2019-10-24 Thread Vitaliy Filippov
Especially https://yourcmc.ru/wiki/Ceph_performance#CAPACITORS.21 but I  
recommend you to read the whole article


--
With best regards,
  Vitaliy Filippov
___
ceph-users mailing list -- ceph-users@ceph.io
To unsubscribe send an email to ceph-users-le...@ceph.io


[ceph-users] Re: Choosing suitable SSD for Ceph cluster

2019-10-24 Thread Vitaliy Filippov

It's easy:

https://yourcmc.ru/wiki/Ceph_performance


Hi,
I am running a nice ceph (proxmox 4 / debian-8 / ceph 0.94.3) cluster on
3 nodes (supermicro X8DTT-HIBQF), 2 OSD each (2TB SATA harddisks),
interconnected via Infiniband 40.

Problem is that the ceph performance is quite bad (approx. 30MiB/s
reading, 3-4 MiB/s writing ), so I thought about plugging into each node
a PCIe to NVMe/M.2 adapter and install SSD harddisks. The idea is to
have a faster ceph storage and also some storage extension.

The question is now which SSDs I should use. If I understand it right,
not every SSD is suitable for ceph, as is denoted at the links below:

https://www.sebastien-han.fr/blog/2014/10/10/ceph-how-to-test-if-your-ssd-is-suitable-as-a-journal-device/
or here:
https://www.proxmox.com/en/downloads/item/proxmox-ve-ceph-benchmark

In the first link, the Samsung SSD 950 PRO 512GB NVMe is listed as a
fast SSD for ceph. As the 950 is not available anymore, I ordered a
Samsung 970 1TB for testing, unfortunately, the "EVO" instead of PRO.

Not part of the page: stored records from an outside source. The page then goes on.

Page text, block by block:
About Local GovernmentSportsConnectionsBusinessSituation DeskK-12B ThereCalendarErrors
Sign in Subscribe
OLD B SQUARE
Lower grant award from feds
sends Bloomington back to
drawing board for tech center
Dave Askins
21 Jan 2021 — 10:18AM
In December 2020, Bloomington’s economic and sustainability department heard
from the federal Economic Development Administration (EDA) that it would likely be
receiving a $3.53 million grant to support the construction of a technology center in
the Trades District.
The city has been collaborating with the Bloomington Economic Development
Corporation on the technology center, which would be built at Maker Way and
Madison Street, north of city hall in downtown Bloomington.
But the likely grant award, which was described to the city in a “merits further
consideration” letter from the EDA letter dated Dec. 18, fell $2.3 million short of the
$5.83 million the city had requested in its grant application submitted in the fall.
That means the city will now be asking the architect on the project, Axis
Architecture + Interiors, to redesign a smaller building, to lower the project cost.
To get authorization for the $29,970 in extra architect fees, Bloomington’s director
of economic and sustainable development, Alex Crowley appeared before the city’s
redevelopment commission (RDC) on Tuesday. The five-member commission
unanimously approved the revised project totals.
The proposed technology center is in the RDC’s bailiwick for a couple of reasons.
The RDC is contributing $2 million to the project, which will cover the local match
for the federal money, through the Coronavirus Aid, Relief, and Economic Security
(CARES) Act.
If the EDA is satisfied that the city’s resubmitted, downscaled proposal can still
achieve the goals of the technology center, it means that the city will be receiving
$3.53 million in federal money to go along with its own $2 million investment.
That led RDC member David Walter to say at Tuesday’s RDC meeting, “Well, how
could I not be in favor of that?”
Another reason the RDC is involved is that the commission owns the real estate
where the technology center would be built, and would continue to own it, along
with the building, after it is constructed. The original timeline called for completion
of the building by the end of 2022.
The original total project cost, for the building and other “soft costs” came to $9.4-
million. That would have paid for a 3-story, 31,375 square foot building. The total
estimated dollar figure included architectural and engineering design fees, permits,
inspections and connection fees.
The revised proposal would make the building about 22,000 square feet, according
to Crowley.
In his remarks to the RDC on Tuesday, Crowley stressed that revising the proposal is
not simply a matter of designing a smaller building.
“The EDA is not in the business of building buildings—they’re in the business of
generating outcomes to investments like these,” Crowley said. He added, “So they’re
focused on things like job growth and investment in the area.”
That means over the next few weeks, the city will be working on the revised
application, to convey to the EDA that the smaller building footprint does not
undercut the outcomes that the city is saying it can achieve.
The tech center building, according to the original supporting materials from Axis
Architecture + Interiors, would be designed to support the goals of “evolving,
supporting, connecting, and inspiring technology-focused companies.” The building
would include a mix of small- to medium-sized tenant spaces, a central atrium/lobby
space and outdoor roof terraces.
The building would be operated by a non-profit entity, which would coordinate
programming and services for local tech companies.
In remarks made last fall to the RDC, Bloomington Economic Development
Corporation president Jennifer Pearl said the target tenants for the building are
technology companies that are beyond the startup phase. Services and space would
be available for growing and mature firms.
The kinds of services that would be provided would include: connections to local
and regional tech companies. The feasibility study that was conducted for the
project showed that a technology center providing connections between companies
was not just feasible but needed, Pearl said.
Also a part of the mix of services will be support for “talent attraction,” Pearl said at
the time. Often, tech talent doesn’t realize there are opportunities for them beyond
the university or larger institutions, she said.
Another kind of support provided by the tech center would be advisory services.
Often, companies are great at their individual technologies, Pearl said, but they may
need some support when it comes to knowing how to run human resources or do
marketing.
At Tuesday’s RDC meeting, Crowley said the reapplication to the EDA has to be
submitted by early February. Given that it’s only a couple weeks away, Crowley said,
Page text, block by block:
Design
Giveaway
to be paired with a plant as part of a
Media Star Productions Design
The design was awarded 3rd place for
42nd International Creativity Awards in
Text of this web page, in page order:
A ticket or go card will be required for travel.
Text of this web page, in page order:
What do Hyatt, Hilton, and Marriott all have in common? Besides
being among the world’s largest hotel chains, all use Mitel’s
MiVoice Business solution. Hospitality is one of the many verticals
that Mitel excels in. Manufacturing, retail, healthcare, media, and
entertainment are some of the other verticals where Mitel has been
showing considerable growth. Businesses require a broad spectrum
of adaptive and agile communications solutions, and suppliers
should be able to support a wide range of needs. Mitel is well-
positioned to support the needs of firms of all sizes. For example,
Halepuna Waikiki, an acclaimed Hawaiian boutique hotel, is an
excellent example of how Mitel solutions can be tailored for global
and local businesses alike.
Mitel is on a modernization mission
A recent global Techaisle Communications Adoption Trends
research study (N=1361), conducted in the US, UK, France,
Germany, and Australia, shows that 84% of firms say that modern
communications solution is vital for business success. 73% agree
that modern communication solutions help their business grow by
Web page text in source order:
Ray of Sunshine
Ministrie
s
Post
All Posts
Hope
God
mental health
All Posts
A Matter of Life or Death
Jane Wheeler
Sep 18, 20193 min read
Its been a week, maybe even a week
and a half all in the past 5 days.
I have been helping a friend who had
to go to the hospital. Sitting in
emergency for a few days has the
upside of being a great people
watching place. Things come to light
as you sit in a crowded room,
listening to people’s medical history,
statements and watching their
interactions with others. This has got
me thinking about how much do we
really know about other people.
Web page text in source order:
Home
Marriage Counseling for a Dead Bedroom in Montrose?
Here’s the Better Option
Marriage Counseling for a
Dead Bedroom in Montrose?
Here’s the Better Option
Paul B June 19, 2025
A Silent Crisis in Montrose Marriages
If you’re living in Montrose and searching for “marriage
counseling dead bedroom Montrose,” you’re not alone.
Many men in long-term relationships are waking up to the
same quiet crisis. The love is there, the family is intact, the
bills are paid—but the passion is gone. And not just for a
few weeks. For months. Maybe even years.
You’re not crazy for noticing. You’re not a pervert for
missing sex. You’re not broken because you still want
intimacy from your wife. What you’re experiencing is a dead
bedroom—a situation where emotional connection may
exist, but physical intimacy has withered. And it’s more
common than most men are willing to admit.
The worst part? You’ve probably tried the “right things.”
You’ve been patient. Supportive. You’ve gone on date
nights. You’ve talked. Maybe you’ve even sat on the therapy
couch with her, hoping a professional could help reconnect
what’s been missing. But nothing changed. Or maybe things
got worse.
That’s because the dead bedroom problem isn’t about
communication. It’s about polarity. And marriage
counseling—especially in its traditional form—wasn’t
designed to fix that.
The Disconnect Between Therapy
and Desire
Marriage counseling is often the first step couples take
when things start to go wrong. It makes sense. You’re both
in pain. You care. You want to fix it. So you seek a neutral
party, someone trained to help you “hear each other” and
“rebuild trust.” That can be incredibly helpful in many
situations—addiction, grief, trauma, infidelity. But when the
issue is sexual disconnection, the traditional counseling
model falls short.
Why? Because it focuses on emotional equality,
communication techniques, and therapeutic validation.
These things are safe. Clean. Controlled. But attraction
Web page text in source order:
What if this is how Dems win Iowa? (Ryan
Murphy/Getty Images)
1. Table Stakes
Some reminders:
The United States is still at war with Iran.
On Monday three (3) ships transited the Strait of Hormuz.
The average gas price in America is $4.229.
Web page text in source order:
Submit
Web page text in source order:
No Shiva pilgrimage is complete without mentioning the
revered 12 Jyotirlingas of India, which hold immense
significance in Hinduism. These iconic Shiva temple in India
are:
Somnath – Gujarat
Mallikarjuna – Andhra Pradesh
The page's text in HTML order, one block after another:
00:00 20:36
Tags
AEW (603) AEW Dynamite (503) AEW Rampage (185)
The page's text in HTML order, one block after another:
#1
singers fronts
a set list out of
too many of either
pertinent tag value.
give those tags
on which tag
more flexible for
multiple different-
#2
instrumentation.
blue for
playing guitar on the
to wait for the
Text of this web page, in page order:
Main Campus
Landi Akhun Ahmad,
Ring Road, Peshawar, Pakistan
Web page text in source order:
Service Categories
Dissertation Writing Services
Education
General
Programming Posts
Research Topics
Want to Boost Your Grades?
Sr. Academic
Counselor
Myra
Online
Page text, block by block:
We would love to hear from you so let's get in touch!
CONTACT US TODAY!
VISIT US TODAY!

Before equipping all nodes with these SSDs, I did some tests with "fio"
as recommended, e.g. like this:

fio --filename=/dev/DEVICE --direct=1 --sync=1 --rw=write --bs=4k
--numjobs=1 --iodepth=1 --runtime=60 --time_based --group_reporting
--name=journal-test

The results are as the following:

---
1) Samsung 970 EVO NVMe M.2 mit PCIe Adapter
Jobs: 1:
read : io=26706MB, bw=445MiB/s, iops=113945, runt= 60001msec
write: io=252576KB, bw=4.1MiB/s, iops=1052, runt= 60001msec

Jobs: 4:
read : io=21805MB, bw=432.7MiB/s, iops=93034, runt= 60001msec
write: io=422204KB, bw=6.8MiB/s, iops=1759, runt= 60002msec

Jobs: 10:
read : io=26921MB, bw=448MiB/s, iops=114859, runt= 60001msec
write: io=435644KB, bw=7MiB/s, iops=1815, runt= 60004msec
---

So the read speed is impressive, but the write speed is really bad.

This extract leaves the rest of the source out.